_WHAT THE EXERCISE ASKS_
Copy nothing but the lines below running from the line containing "almost none of" through the line containing "Powered by Ghost", both end lines included.

------ THE RECORDS

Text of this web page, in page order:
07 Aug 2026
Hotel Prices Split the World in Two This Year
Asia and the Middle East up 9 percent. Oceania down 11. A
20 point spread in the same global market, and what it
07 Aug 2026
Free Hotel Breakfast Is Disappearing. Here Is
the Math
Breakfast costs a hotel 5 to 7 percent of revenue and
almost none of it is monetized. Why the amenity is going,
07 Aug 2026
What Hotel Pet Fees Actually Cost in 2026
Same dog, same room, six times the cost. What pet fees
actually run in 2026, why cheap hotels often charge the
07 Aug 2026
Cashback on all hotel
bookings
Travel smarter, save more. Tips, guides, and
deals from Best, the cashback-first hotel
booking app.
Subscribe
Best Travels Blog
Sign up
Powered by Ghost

------------
------ THE RECORDS

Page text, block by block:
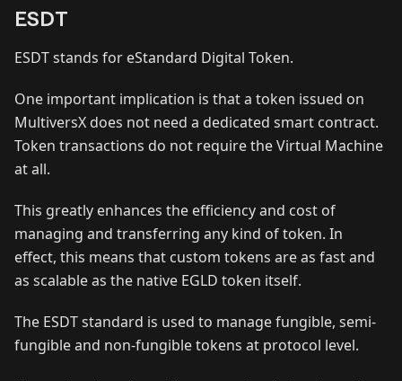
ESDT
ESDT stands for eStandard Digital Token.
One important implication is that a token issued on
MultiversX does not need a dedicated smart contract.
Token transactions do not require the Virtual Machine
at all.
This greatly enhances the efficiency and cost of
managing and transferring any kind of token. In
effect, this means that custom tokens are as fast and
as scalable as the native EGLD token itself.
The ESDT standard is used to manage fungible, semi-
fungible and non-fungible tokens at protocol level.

------------

_RESPONSE BELOW_
almost none of it is monetized. Why the amenity is going,
07 Aug 2026
What Hotel Pet Fees Actually Cost in 2026
Same dog, same room, six times the cost. What pet fees
actually run in 2026, why cheap hotels often charge the
07 Aug 2026
Cashback on all hotel
bookings
Travel smarter, save more. Tips, guides, and
deals from Best, the cashback-first hotel
booking app.
Subscribe
Best Travels Blog
Sign up
Powered by Ghost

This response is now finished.